Trusting the FCC -- home of the (un)Fairness Doctrine (is it me or
does anyone else ever wonder why the Left's package names are so
damned Orwellianly opposite?) -- with this is like trusting the fox
not to eat the hen.
"... ensure that every American has access to open and robust
broadband,"
Does that include the guy in Las Vegas living in a storm
drain?
"The Internet, in other words, is Too Connected to Fail."
In fact, that's the way ARPA designed it.
"..."the FCC must be a smart cop on the beat preserving a free and
open Internet."
"Free and open" doesn't need a policeman. The only thing a
policeman can bring to the Web is restriction.

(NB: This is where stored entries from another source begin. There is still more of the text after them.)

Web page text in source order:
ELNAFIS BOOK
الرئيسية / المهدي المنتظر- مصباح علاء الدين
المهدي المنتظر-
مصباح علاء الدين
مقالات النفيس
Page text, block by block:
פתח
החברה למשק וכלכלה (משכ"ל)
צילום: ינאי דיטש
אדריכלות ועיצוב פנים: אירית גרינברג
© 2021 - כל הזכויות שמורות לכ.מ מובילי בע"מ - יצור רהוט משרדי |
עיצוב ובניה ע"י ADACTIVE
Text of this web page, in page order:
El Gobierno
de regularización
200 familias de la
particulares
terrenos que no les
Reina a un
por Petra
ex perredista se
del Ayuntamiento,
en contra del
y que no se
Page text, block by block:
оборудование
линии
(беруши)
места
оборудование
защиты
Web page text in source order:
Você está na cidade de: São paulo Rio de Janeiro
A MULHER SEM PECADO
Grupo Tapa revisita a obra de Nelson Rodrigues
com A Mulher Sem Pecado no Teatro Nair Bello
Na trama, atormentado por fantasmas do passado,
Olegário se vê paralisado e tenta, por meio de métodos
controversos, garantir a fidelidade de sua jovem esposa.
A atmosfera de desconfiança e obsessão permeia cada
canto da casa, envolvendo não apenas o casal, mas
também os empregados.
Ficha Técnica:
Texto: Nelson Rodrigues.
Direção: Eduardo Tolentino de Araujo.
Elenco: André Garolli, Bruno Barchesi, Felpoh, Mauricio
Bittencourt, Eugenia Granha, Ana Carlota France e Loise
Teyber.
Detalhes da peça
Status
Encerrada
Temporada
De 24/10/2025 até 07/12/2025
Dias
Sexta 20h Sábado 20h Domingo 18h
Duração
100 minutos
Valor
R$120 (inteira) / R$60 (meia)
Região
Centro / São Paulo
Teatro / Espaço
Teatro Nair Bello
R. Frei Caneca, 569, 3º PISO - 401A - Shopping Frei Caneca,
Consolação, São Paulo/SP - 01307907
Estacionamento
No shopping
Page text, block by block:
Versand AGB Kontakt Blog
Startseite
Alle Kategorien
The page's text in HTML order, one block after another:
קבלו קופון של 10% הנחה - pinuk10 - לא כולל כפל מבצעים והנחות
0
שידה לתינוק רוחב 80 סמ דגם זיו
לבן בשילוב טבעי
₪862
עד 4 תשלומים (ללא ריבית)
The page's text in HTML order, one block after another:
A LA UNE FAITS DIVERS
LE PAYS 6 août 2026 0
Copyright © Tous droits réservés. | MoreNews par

ibrindle: "If it ain't broke, beat the shit out of
it until it is."
Then tax it.
livingston: "There seems to be no problem, no
matter how esoteric or minute, no matter how tiny, that the Left
can't imagine solving without growing government and shoving more
government control down our throats."
Now you get it. They want control over everything. They've taken
over one of the biggest car makers, they've taken over banks, they
want to tell companies how much they can pay their employees,
they're taking over the health care system, they're putting
restrictions on garage sales, with 6-figure fines for selling the
wrong things (mainly children's books from before 1980).
They're control freaks - like most socialists.
The FCC chief wants to get his claws in the internet the way
some other thug bureaucrats want to get theirs into cable,
satellite, and radio. This isn't about maintenance issues... it's
about control of content.
This about a speech that specifically says: "This means they cannot
block or degrade lawful traffic over their networks, or pick
winners by favoring some content or applications over others in the
connection to subscribers' homes. Nor can they disfavor an Internet
service just because it competes with a similar service offered by
that broadband provider. The Internet must continue to allow users
to decide what content and applications succeed."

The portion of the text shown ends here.